There is a tricky and delicate balancing act at work here. In matters of religion, for example, we must respect the profound wisdom of our teachers and tradition – not to mention the immutable Divine directives of God’s Torah – while still maintaining our individual ability, if not mandate, to create new inroads and insights within the traditional framework.
The rabbis call these revelations hiddushim; they represent innovative approaches to ancient texts, generated by our own intellect, imagination and creativity. But they ought to be the product of intense study, deep thought and hard work; they cannot emerge solely from prepackaged pieces of someone else’s knowledge. The accomplishment is much less satisfying when you are spoon-fed the finished product, as opposed to when you, yourself, are the chef putting all the ingredients together.
This is the quid pro quo of the ArtScroll revolution, which has provided the public with ready-made explanation and elucidation of Judaism’s holy literature. On the one hand, it has made knowledge of the Torah accessible to the masses in a way that has never been done before. Yet by leveling the textual playing field, it eliminates much of the sweat and struggle and thinking for oneself that is an essential part of study; it inhibits the growing that is the sweetest part of knowing.

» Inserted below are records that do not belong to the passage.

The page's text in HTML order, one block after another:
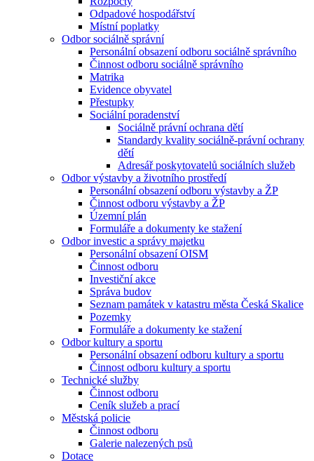
Odpadové hospodářství
Místní poplatky
Odbor sociálně správní
Personální obsazení odboru sociálně správního
Činnost odboru sociálně správního
Matrika
Evidence obyvatel
Přestupky
Sociální poradenství
Sociálně právní ochrana dětí
Standardy kvality sociálně-právní ochrany
dětí
Adresář poskytovatelů sociálních služeb
Odbor výstavby a životního prostředí
Personální obsazení odboru výstavby a ŽP
Činnost odboru výstavby a ŽP
Územní plán
Formuláře a dokumenty ke stažení
Odbor investic a správy majetku
Personální obsazení OISM
Činnost odboru
Investiční akce
Správa budov
Seznam památek v katastru města Česká Skalice
Pozemky
Formuláře a dokumenty ke stažení
Odbor kultury a sportu
Personální obsazení odboru kultury a sportu
Činnost odboru kultury a sportu
Technické služby
Činnost odboru
Ceník služeb a prací
Městská policie
Činnost odboru
Galerie nalezených psů
Dotace
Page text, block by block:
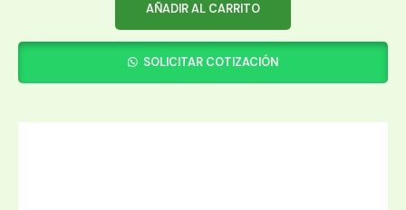
AÑADIR AL CARRITO
SOLICITAR COTIZACIÓN
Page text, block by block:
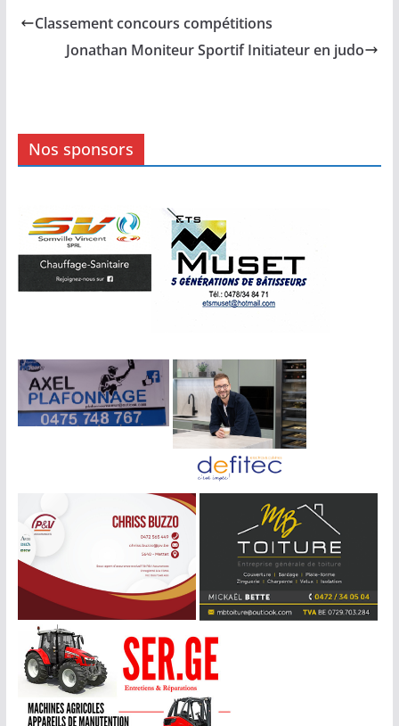
Classement concours compétitions
Jonathan Moniteur Sportif Initiateur en judo
Nos sponsors
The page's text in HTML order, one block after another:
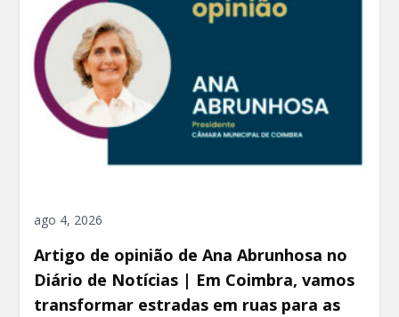
ago 4, 2026
Artigo de opinião de Ana Abrunhosa no
Diário de Notícias | Em Coimbra, vamos
transformar estradas em ruas para as
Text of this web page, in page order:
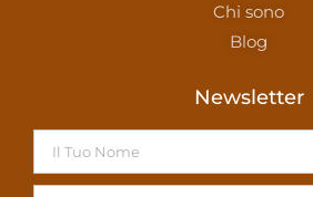
Chi sono
Blog
Newsletter
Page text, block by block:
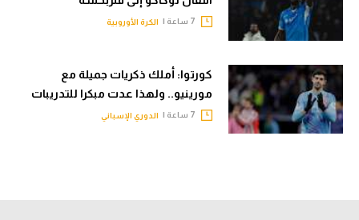
الكرة الأوروبية
كورتوا: أملك ذكريات جميلة مع
مورينيو.. ولهذا عدت مبكرا للتدريبات
الدوري الإسباني
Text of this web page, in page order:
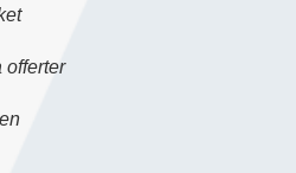
offerter
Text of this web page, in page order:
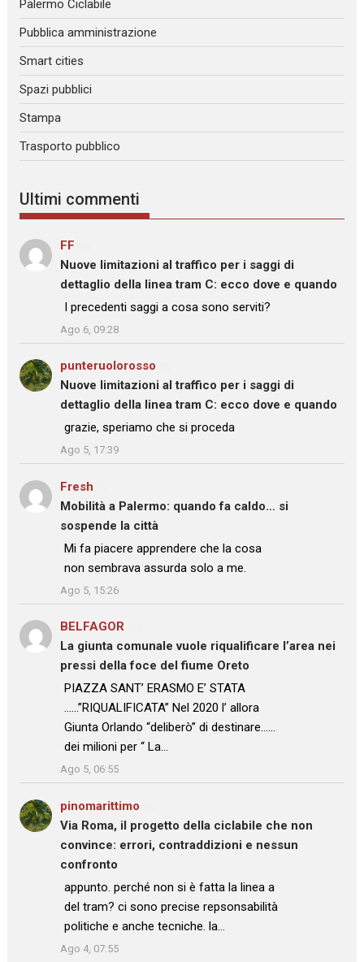
Palermo Ciclabile
Pubblica amministrazione
Smart cities
Spazi pubblici
Stampa
Trasporto pubblico
Ultimi commenti
FF
Nuove limitazioni al traffico per i saggi di
dettaglio della linea tram C: ecco dove e quando
: “I precedenti saggi a cosa sono serviti?
Ago 6, 09:28
punteruolorosso
Nuove limitazioni al traffico per i saggi di
dettaglio della linea tram C: ecco dove e quando
: “
grazie, speriamo che si proceda
”
Ago 5, 17:39
Fresh
Mobilità a Palermo: quando fa caldo… si
sospende la città
: “
Mi fa piacere apprendere che la cosa
non sembrava assurda solo a me.
”
Ago 5, 15:26
BELFAGOR
La giunta comunale vuole riqualificare l’area nei
pressi della foce del fiume Oreto
: “PIAZZA SANT’ ERASMO E’ STATA
……”RIQUALIFICATA” Nel 2020 l’ allora
Giunta Orlando “deliberò” di destinare……
dei milioni per “ La…
”
Ago 5, 06:55
pinomarittimo
Via Roma, il progetto della ciclabile che non
convince: errori, contraddizioni e nessun
confronto
: “
appunto. perché non si è fatta la linea a
del tram? ci sono precise repsonsabilità
politiche e anche tecniche. la…
”
Ago 4, 07:55
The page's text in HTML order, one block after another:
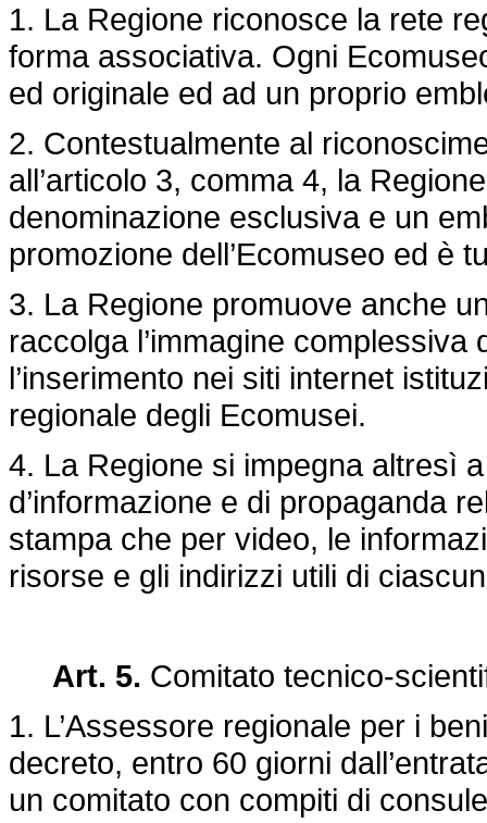
1. La Regione riconosce la rete
forma associativa. Ogni
ed originale ed ad un proprio
2. Contestualmente al
all’articolo 3, comma 4, la
denominazione esclusiva e un
promozione dell’Ecomuseo ed è
3. La Regione promuove anche
raccolga l’immagine
l’inserimento nei siti internet
regionale degli Ecomusei.
4. La Regione si impegna altresì
d’informazione e di propaganda
stampa che per video, le
risorse e gli indirizzi utili di
Art. 5. Comitato tecnico-
1. L’Assessore regionale per i
decreto, entro 60 giorni
un comitato con compiti di
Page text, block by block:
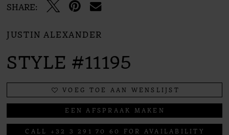
SHARE:
JUSTIN ALEXANDER
STYLE #11195
VOEG TOE AAN WENSLIJST
EEN AFSPRAAK MAKEN
CALL +32 3 291 70 60 FOR AVAILABILITY
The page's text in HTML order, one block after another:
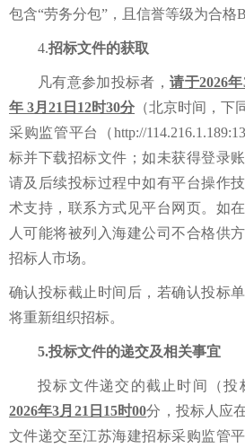
包含“劳务分包” ，且信誉等级为合格
4.招标文件的获取
凡有意参加投标者，请于2026
年 3月21日12时30分 （北京时间，下
采购监管平台
（http://
标并下载招标文件；如未获得登录
请及后续投标过程中如有平台操作
术支持，联系方式见平台网页。 如
人可能将被列入海建公司不合格供
招标人 市场。
确认投标截止时间后，若确认投标
将重新组织招标。
5.投标文件的递交及相关事宜
投标文件递交的截止时间 （
2026年3月21日15时00分，投标人应
文件递交至江苏海建招标采购监管
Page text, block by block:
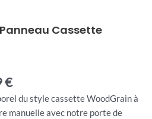
Cassette
€
du style cassette WoodGrain à
manuelle avec notre porte de
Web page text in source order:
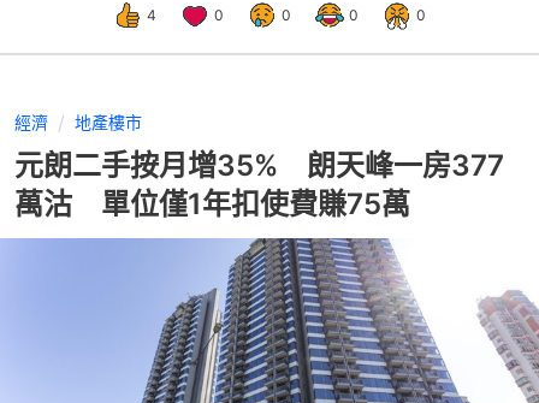
4 0 0 0 0
經濟 地產樓市
元朗二手按月增35% 朗天峰一房377
萬沽 單位僅1年扣使費賺75萬

In the classic 1973 film The Paper Chase, John Houseman – who won an Academy Award for Best Supporting Actor – plays a brilliant, demanding Harvard law professor who drives his students to develop their own legal instincts and learn to think out of the box. To do so, he employs the Socratic – or Talmudic – method, which seeks to arrive at the essence of an issue by means of probing questions. In a particularly dramatic scene, he grills a student who has a photographic memory. With his extensive command of the legal precedents of similar cases, the student answers effortlessly. But then the professor presents an imaginary case for which there is no precedent. The student, who cannot make the intellectual jump from the real to the hypothetical, mentally self-destructs and ultimately fails the course.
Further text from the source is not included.